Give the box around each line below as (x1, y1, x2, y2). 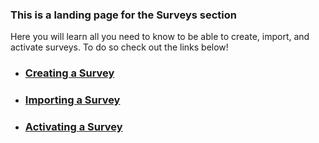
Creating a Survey (24, 66, 115, 80)
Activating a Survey (24, 120, 123, 134)
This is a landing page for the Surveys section (10, 8, 237, 22)
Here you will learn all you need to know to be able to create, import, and (10, 31, 310, 43)
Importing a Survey (24, 93, 121, 107)
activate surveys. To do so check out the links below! (10, 41, 229, 53)
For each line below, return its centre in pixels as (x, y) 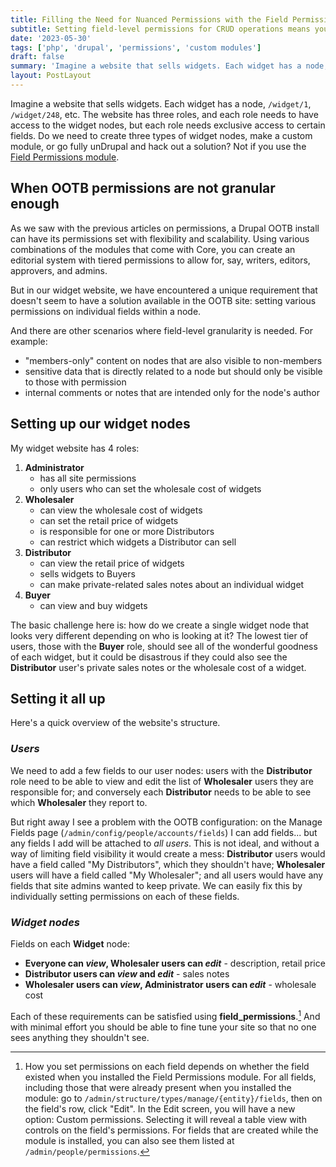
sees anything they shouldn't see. (80, 1037)
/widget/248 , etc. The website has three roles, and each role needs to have (164, 114)
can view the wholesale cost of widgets (121, 510)
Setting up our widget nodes (100, 424)
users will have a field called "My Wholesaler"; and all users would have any (167, 875)
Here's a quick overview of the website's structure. (115, 723)
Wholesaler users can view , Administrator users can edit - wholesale (170, 984)
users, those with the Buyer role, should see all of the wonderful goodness (164, 646)
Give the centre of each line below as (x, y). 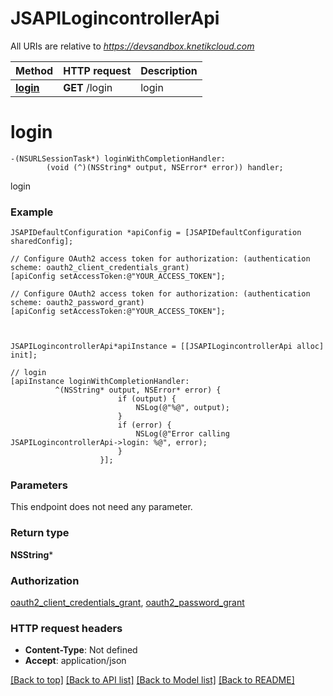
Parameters (39, 485)
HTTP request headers (66, 628)
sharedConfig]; (42, 242)
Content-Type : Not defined (81, 650)
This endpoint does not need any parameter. (101, 507)
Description (169, 70)
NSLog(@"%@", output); (182, 408)
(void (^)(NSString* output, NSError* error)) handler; (165, 167)
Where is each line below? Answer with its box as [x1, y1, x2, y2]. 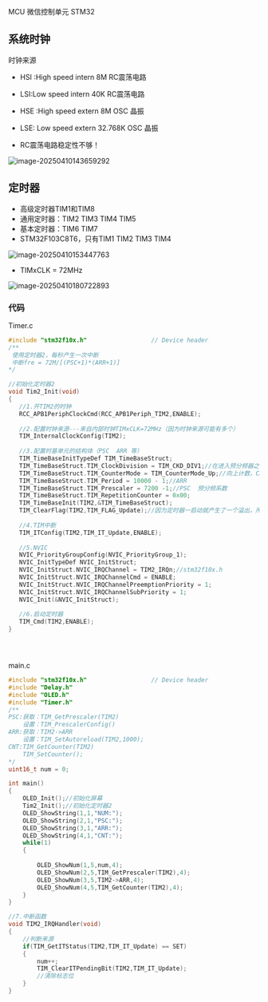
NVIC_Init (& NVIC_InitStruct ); [18, 596, 120, 604]
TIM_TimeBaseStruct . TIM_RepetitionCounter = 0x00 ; [18, 492, 191, 500]
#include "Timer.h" [8, 698, 73, 707]
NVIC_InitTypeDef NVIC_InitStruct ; [18, 558, 137, 567]
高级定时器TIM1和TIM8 [19, 204, 96, 213]
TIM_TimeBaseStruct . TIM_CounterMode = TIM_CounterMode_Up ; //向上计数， [18, 469, 257, 477]
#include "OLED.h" [8, 691, 69, 699]
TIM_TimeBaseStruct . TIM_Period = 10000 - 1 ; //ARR [18, 477, 187, 485]
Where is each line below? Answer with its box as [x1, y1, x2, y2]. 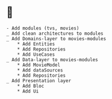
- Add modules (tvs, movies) [6, 25, 79, 31]
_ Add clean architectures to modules [6, 30, 104, 37]
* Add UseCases [17, 51, 55, 58]
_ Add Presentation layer [6, 77, 71, 83]
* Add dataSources [17, 67, 63, 73]
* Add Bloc [17, 83, 45, 89]
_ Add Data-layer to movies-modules [6, 56, 98, 62]
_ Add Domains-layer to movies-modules [6, 35, 107, 41]
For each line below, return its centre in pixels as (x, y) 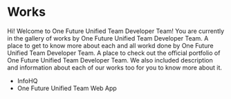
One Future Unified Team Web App (67, 88)
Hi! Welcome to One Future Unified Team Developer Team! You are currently (116, 31)
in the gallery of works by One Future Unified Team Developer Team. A (108, 38)
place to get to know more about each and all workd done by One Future (110, 45)
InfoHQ (27, 80)
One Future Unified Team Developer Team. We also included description (110, 60)
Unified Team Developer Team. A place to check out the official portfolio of (114, 53)
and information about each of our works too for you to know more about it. (115, 67)
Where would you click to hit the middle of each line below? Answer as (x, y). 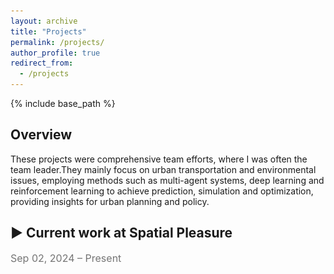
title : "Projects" (48, 31)
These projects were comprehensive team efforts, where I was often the (159, 159)
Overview (41, 135)
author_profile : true (55, 53)
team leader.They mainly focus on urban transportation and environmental (163, 169)
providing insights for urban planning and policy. (110, 201)
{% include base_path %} (63, 103)
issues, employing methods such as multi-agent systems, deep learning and (167, 180)
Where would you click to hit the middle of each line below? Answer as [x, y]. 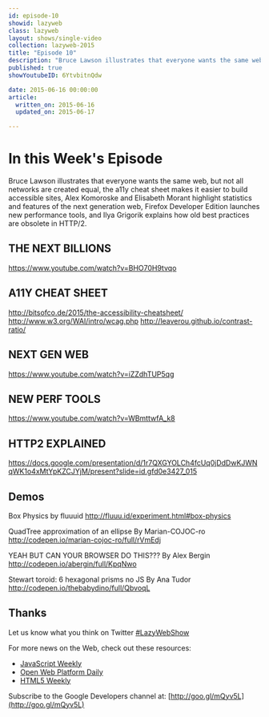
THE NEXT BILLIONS [60, 249]
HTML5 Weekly [45, 680]
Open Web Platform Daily [62, 672]
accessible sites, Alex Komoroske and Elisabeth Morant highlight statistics [130, 198]
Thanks [28, 613]
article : [23, 97]
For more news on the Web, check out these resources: [100, 648]
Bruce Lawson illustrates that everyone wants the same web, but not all [126, 181]
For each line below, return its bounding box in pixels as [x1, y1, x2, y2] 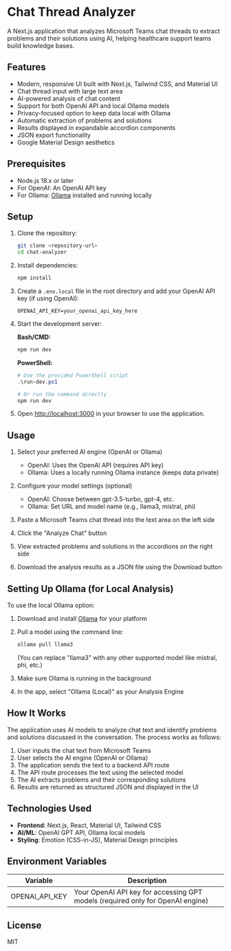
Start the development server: [16, 320, 102, 327]
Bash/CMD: [16, 333, 52, 341]
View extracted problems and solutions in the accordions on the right [16, 543, 213, 551]
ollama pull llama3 [16, 641, 74, 648]
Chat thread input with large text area [16, 87, 123, 95]
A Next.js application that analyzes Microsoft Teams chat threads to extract [7, 27, 220, 35]
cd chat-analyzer [16, 249, 67, 256]
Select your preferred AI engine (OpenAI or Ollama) [16, 448, 163, 456]
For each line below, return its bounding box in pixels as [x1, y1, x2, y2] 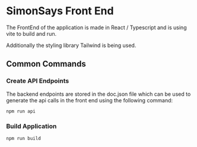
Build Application [6, 122, 57, 130]
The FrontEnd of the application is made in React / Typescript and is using [6, 24, 187, 31]
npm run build [6, 135, 42, 141]
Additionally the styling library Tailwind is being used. [6, 42, 136, 49]
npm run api [6, 108, 36, 114]
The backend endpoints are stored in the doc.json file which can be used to [6, 90, 191, 98]
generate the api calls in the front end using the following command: [6, 96, 173, 104]
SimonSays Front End [6, 4, 114, 18]
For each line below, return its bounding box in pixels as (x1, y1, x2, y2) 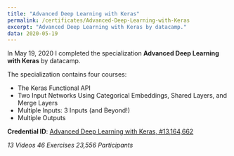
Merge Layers (17, 99, 58, 108)
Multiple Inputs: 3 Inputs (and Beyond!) (17, 106, 131, 115)
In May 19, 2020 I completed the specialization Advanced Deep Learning (7, 49, 219, 58)
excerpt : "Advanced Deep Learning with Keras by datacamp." (7, 23, 188, 30)
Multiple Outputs (17, 114, 66, 122)
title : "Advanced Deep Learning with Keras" (7, 10, 140, 18)
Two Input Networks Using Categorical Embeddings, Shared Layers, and (17, 91, 227, 100)
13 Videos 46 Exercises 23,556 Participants (7, 141, 134, 150)
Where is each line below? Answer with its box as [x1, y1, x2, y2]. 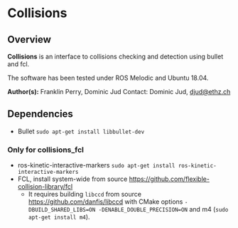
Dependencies [7, 108, 73, 120]
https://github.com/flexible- [129, 175, 210, 183]
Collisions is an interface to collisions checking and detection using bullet [7, 52, 224, 61]
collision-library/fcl [17, 182, 73, 191]
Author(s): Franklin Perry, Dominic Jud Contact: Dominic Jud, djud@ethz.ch [7, 88, 231, 95]
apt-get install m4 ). [28, 212, 90, 222]
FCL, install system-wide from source [17, 175, 128, 183]
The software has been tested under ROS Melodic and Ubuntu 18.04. [7, 73, 209, 82]
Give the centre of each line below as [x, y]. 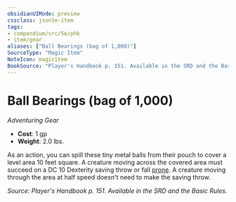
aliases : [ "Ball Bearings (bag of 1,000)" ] [72, 46]
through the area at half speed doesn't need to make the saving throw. [109, 177]
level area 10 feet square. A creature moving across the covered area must [115, 162]
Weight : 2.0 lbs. [41, 141]
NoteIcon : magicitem [38, 60]
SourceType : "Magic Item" [45, 53]
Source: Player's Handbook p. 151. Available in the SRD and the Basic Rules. [117, 191]
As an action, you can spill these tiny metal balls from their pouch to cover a [117, 154]
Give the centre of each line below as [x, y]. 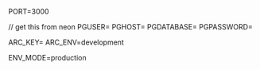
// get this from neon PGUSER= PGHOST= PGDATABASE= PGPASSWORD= [130, 27]
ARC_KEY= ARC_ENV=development [66, 42]
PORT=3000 [29, 12]
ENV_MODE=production [47, 58]
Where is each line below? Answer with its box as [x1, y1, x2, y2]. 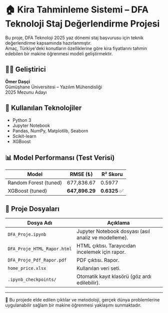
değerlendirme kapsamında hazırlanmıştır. [5, 40, 91, 46]
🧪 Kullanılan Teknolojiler [5, 104, 82, 112]
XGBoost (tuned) [7, 188, 47, 195]
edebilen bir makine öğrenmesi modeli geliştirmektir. [5, 51, 113, 57]
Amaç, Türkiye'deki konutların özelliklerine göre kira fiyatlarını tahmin [5, 45, 147, 51]
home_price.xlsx [7, 265, 46, 271]
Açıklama [107, 219, 130, 226]
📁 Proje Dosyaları [5, 204, 60, 213]
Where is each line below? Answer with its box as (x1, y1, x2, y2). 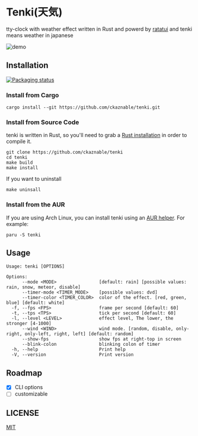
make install (6, 165, 39, 171)
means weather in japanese (6, 31, 74, 39)
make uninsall (6, 187, 41, 193)
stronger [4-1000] (6, 321, 52, 327)
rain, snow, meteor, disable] (6, 284, 81, 291)
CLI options (14, 384, 43, 391)
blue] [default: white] (6, 300, 65, 306)
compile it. (6, 138, 32, 145)
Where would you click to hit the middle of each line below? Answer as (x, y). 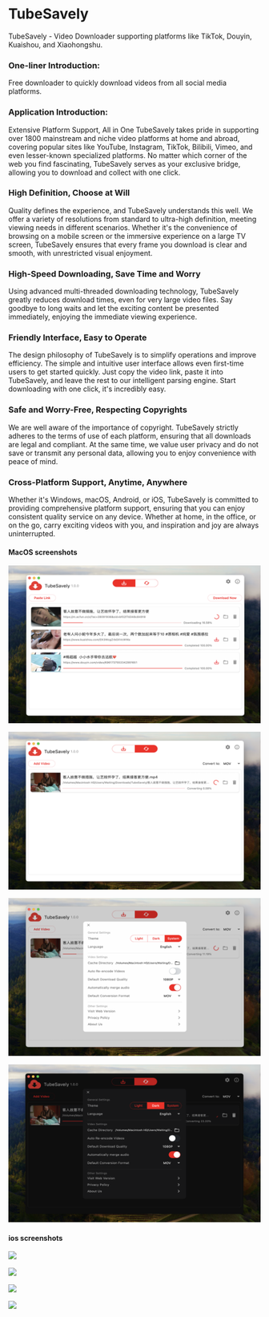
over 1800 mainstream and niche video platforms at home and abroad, (124, 138)
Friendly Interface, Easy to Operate (78, 337)
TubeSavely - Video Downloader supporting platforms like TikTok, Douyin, (130, 36)
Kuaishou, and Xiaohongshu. (56, 44)
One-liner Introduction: (54, 65)
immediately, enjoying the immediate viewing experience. (103, 317)
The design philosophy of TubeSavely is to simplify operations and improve (132, 355)
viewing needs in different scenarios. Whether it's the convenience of (123, 227)
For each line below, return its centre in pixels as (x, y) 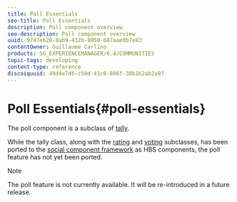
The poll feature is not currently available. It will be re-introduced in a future (118, 185)
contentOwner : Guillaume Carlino (57, 47)
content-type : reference (44, 67)
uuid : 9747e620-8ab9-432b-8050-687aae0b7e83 (75, 41)
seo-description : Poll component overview (71, 34)
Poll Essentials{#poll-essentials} (106, 108)
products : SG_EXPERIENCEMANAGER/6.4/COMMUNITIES (81, 54)
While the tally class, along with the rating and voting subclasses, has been (118, 142)
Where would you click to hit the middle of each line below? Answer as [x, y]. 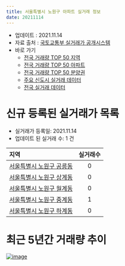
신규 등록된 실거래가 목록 [63, 113]
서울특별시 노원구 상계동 [41, 178]
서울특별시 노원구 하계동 [41, 211]
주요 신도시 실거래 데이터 [52, 80]
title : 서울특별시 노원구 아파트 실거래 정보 [54, 12]
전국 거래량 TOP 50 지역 [52, 57]
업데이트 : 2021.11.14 [38, 35]
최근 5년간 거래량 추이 [57, 240]
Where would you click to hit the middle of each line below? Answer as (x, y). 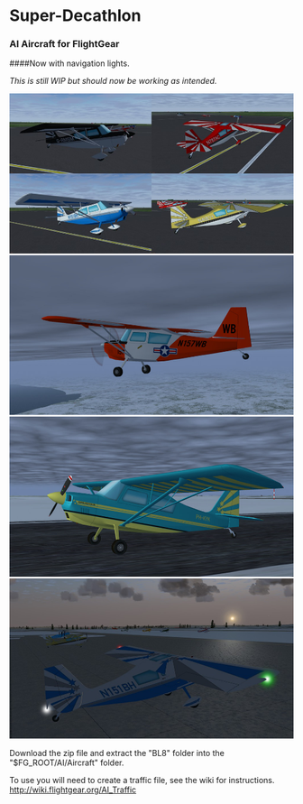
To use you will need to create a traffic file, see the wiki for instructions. (142, 780)
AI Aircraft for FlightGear (64, 44)
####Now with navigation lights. (69, 63)
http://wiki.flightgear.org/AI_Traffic (73, 790)
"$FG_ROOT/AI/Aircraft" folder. (67, 762)
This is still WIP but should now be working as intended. (113, 81)
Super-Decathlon (75, 16)
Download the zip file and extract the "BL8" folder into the (117, 753)
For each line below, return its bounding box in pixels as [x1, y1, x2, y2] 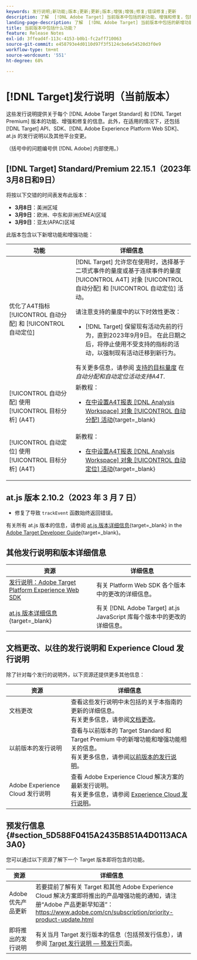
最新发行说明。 [70, 782, 113, 790]
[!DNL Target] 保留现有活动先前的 [85, 322, 178, 331]
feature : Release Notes [6, 31, 64, 36]
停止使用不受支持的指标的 [103, 340, 174, 348]
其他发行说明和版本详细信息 [6, 548, 107, 558]
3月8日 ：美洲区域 [14, 204, 57, 211]
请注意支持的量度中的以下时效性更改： [75, 308, 182, 316]
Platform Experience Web [9, 585, 79, 594]
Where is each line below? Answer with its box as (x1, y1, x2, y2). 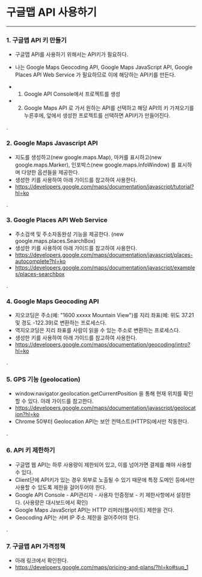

=======

> [About this task] In the listing above, find the line holding "in the gallery" and the line holding "One Future Unified Team Developer Team. We", then output those two lines and every line between them exactly.

> [Result below]
in the gallery of works by One Future Unified Team Developer Team. A (108, 38)
place to get to know more about each and all workd done by One Future (110, 45)
InfoHQ (27, 80)
One Future Unified Team Developer Team. We also included description (110, 60)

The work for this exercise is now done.